#### Source data ####
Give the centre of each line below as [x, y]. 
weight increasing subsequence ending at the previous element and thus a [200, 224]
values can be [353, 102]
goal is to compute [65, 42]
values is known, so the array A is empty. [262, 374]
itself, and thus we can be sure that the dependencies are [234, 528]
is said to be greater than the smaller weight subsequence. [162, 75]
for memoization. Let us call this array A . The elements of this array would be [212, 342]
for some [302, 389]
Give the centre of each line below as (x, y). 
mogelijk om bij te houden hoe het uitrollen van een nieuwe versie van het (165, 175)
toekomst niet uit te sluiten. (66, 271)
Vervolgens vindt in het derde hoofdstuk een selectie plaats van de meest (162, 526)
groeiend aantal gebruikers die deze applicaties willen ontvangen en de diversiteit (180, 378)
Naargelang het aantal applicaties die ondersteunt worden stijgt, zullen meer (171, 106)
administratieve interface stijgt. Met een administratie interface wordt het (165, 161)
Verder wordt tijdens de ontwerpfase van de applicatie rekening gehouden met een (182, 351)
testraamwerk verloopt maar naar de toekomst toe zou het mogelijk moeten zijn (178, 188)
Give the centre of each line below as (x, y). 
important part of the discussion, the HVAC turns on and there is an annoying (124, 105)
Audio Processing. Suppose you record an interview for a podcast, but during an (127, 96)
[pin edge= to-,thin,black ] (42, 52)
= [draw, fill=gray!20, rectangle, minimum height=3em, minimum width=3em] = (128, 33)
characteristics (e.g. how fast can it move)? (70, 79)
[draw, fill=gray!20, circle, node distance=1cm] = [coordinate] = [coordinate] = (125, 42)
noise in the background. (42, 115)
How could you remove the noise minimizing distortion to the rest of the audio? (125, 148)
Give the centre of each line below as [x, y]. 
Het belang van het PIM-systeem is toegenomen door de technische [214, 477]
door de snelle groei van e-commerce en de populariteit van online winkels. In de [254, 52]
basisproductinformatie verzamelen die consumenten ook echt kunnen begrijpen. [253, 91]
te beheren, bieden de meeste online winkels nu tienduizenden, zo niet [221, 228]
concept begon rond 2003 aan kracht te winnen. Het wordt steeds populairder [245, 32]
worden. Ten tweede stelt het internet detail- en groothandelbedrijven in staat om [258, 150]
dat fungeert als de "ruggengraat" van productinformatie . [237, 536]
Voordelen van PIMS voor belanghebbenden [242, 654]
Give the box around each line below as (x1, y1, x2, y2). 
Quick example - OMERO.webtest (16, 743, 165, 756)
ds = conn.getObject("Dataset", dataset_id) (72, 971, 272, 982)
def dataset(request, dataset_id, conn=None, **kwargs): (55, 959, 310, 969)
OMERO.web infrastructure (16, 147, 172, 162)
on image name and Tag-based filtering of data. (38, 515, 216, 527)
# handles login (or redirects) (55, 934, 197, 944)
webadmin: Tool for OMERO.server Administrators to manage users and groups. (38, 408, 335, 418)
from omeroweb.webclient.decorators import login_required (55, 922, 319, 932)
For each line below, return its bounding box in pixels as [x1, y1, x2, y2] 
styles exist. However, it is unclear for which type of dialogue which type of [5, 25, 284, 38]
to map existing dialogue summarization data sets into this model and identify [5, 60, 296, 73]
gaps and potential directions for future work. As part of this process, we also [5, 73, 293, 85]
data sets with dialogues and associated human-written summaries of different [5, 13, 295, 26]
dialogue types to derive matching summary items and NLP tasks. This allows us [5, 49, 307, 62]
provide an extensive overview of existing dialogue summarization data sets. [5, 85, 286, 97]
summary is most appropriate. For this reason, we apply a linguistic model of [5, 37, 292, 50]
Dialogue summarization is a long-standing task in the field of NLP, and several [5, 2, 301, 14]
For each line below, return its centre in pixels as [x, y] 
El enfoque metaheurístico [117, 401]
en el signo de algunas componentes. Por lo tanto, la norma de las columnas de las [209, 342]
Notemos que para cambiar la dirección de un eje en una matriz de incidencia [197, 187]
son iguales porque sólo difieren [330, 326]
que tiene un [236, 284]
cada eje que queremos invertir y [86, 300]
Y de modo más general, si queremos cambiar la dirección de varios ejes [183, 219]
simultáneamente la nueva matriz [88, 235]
####
[What to do]
Starting at the line above that contains "characteristics (e.g. how", repeat each line exactly up to and including the line that contains "summary is most", and stop there.

[Task solution]
characteristics (e.g. how fast can it move)? (70, 79)
[draw, fill=gray!20, circle, node distance=1cm] = [coordinate] = [coordinate] = (125, 42)
noise in the background. (42, 115)
How could you remove the noise minimizing distortion to the rest of the audio? (125, 148)
Give the centre of each line below as [x, y]. 
Het belang van het PIM-systeem is toegenomen door de technische [214, 477]
door de snelle groei van e-commerce en de populariteit van online winkels. In de [254, 52]
basisproductinformatie verzamelen die consumenten ook echt kunnen begrijpen. [253, 91]
te beheren, bieden de meeste online winkels nu tienduizenden, zo niet [221, 228]
concept begon rond 2003 aan kracht te winnen. Het wordt steeds populairder [245, 32]
worden. Ten tweede stelt het internet detail- en groothandelbedrijven in staat om [258, 150]
dat fungeert als de "ruggengraat" van productinformatie . [237, 536]
Voordelen van PIMS voor belanghebbenden [242, 654]
Give the box around each line below as (x1, y1, x2, y2). 
Quick example - OMERO.webtest (16, 743, 165, 756)
ds = conn.getObject("Dataset", dataset_id) (72, 971, 272, 982)
def dataset(request, dataset_id, conn=None, **kwargs): (55, 959, 310, 969)
OMERO.web infrastructure (16, 147, 172, 162)
on image name and Tag-based filtering of data. (38, 515, 216, 527)
# handles login (or redirects) (55, 934, 197, 944)
webadmin: Tool for OMERO.server Administrators to manage users and groups. (38, 408, 335, 418)
from omeroweb.webclient.decorators import login_required (55, 922, 319, 932)
For each line below, return its bounding box in pixels as [x1, y1, x2, y2] 
styles exist. However, it is unclear for which type of dialogue which type of [5, 25, 284, 38]
to map existing dialogue summarization data sets into this model and identify [5, 60, 296, 73]
gaps and potential directions for future work. As part of this process, we also [5, 73, 293, 85]
data sets with dialogues and associated human-written summaries of different [5, 13, 295, 26]
dialogue types to derive matching summary items and NLP tasks. This allows us [5, 49, 307, 62]
provide an extensive overview of existing dialogue summarization data sets. [5, 85, 286, 97]
summary is most appropriate. For this reason, we apply a linguistic model of [5, 37, 292, 50]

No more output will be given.